--- DATA LISTING ---

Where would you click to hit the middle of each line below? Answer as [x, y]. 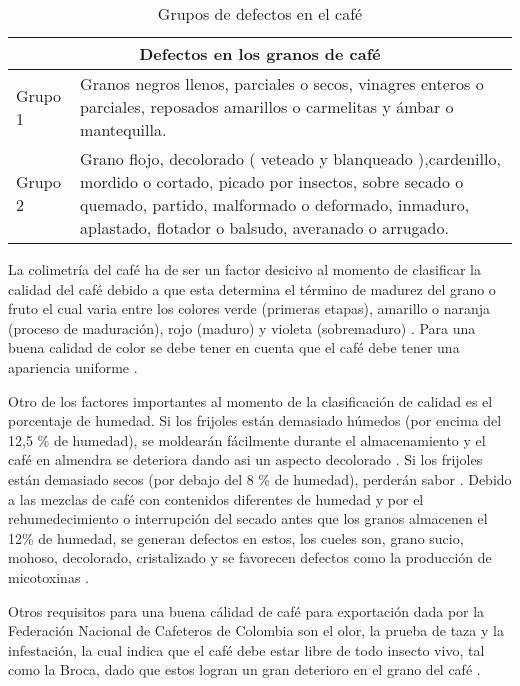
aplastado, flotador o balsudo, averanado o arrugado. [264, 227]
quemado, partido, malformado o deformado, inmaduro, [275, 204]
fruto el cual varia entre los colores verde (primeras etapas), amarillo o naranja [249, 308]
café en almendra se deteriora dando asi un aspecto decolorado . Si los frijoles [245, 459]
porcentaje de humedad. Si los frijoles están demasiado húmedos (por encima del [255, 420]
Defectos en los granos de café [260, 53]
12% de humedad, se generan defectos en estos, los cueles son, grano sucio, [236, 537]
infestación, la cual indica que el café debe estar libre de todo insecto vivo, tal [246, 649]
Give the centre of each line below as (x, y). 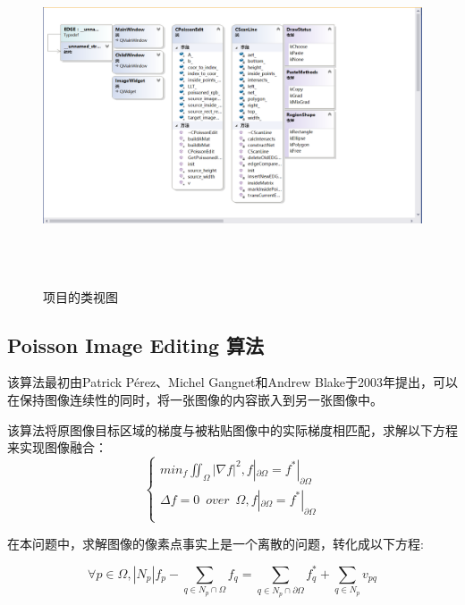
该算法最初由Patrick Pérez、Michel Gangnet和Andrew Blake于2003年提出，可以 (233, 382)
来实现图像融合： (57, 447)
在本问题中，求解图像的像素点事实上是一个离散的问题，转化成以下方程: (216, 543)
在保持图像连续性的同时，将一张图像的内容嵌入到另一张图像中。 (195, 399)
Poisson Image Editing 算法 (136, 345)
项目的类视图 (80, 296)
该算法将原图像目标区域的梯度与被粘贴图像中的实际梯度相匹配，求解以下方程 (232, 429)
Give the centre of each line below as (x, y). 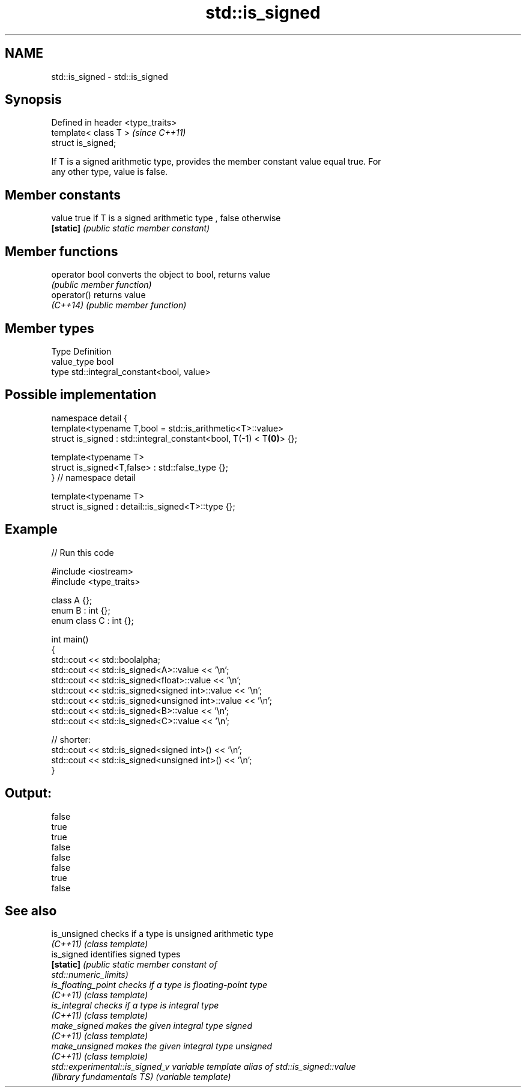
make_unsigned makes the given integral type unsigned (162, 1046)
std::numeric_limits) (90, 975)
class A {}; (72, 600)
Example (31, 529)
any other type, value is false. (110, 172)
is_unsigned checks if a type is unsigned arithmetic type (162, 934)
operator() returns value (98, 295)
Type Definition (81, 351)
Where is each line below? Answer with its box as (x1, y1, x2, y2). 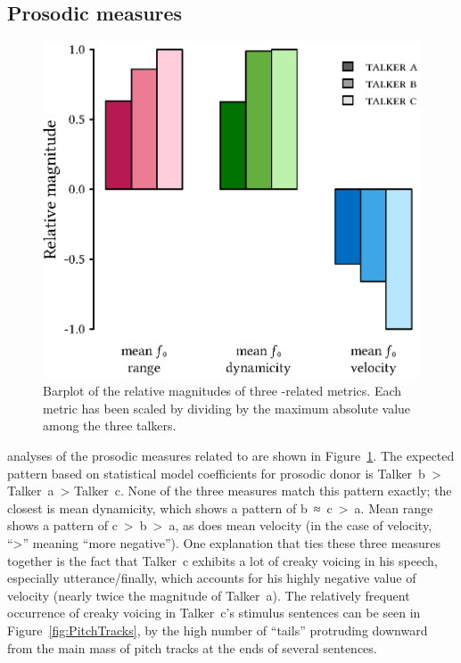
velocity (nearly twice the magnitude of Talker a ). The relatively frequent (7, 585, 410, 604)
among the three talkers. (43, 416, 177, 435)
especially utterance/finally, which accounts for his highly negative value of (7, 569, 416, 587)
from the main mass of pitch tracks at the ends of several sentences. (7, 638, 377, 657)
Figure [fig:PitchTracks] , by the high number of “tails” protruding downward (7, 620, 428, 639)
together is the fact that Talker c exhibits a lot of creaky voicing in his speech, (7, 551, 438, 569)
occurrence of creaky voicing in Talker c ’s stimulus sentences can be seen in (7, 603, 421, 622)
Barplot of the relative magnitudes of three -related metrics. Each (43, 381, 402, 400)
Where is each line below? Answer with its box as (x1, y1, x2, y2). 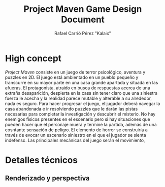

---

**PROBLEM DESCRIPTION**
Return every line from the entries above that includes the word "value".

**EXERCISE RESULT**
any other type, value is false. (110, 172)
operator() returns value (98, 295)
especially utterance/finally, which accounts for his highly negative value of (7, 569, 416, 587)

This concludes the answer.